‘We’re headed for a family feud’: My father offered his 3 kids equal monetary gifts. My siblings took cash. I took stock. It’s soared in value — now they’re crying foul

When I read this my eyes rolled big-time. It would have been fun if the two siblings who took the cash and spent it had posted on the CHB. That would have made for some great replies. :grin:

Oh I don’t know… I’m sure a few leftist here believe in retroactive equality.

Not in this case. They made their choice, knowing the consequences. And, entitled people aren’t going to stop there.

This is why I am glad that I am the executor for my parents estate.

This situation is a no-brainer and the brother is right that his siblings have no legal position on which to stand. The gifts taken early are no longer part of the estate. Whats being divided equally now is what remains of the estate. Pretty cut and dry.

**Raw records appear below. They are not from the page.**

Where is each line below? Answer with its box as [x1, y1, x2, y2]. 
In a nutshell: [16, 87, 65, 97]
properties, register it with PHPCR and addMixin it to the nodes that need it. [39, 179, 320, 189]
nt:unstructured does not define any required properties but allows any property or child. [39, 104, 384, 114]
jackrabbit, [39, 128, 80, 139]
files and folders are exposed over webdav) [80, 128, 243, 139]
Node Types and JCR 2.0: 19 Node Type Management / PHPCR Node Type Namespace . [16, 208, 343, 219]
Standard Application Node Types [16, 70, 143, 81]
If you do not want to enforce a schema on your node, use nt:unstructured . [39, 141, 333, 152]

In this case, I agree with you because the gifts when granted were ‘equal’ in value. But some courts have gone the other away when an expected heir gets nothing, or less than what might be considered an equitable share, without any explanation. That’s why I have always recommended to folks that when leaving what appear to be unequal shares due to gifts in life or some other reason, just say that in the will.

I don’t think I fully understand, can you provide some fictitious scenarios?

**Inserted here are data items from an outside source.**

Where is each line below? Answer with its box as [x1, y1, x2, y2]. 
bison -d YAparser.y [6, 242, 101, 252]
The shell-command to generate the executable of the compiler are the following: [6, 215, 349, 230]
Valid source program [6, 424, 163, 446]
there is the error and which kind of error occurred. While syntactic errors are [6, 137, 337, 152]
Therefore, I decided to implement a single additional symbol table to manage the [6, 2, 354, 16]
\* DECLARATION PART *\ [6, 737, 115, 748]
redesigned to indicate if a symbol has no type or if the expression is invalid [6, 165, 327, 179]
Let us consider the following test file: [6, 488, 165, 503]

One case I read was when a son was simply not mentioned in the will but all the other children were. There was no reason written or otherwise for the omission, so the son got a share. One issue raised in that case and others was the mental capacity of the decedent when the will was drawn, which these cases often become. Also occasionally arising is a the plaintiff’s claim of promise to make a will issues (a difficult burden). Sometimes the executor settles to unfreeze the estate.

It’s not a frequent claim or easy to win, but it seems unnecessary for a testator to make it more difficult on his/her heirs. A simple sentence why someone was left out or didn’t get something they were expecting would solve the problem. We put such a statement in our own wills because we are leaving anything we haven’t spent to charity. The case cited above is not one of these, and looks like a baseless money grab attempt to me.

Thanks

This is why having an only child is nice. I doubt I’ll ever marry again, but any woman I enter into a long term relationship will pretty much have to have here OWN retirement and assets…we both worked hard - so my stuff will go to my family and hers will go to her family. So all I have to do is say “my kid gets it all”. Well…sort of. Now that I have a grandson, I am going to leave him something for college or for starting life without college.

But if I were the guy who bought the stock, I’d tell them that I’d gladly give back all the stocks and profits I made if I could have our dad back for just one more week. Would they do the same?

The two siblings who got ‘shafted’ should learn the lesson instead of having sour grapes. If I were the correct sibling, I’d relentlessly mock them in an effort to let that lesson sink in.

Yeah, that would definitely help de-escalate the situation. :smiley:

I’m not known for my deft handling of sensitive situations.

Um…don’t you work in air traffic control?

From what I understand, that is actually perfect for that position.

I deal in facts, not feels.

I dont know about that, but ive always been a plain sense guy professionally and the older i get the less time ive got for bullshit. Im actually not rude to the pilots at all, but when i need their attention i get it without fail.

I would imagine in your spot you need to be direct and to the point with no room for chit chat or someone second guessing you.

It continues and accelerates even more as you age.

I think it is at the same level just a different type… but most of all our tolerance for it gets less as we age.

For me I don’t know if it’s a lack of tolerance but it’s literally a lack of time. I’m slammed and I like it that way but when somebody goes off the rez I start thinking of what else I could be doing.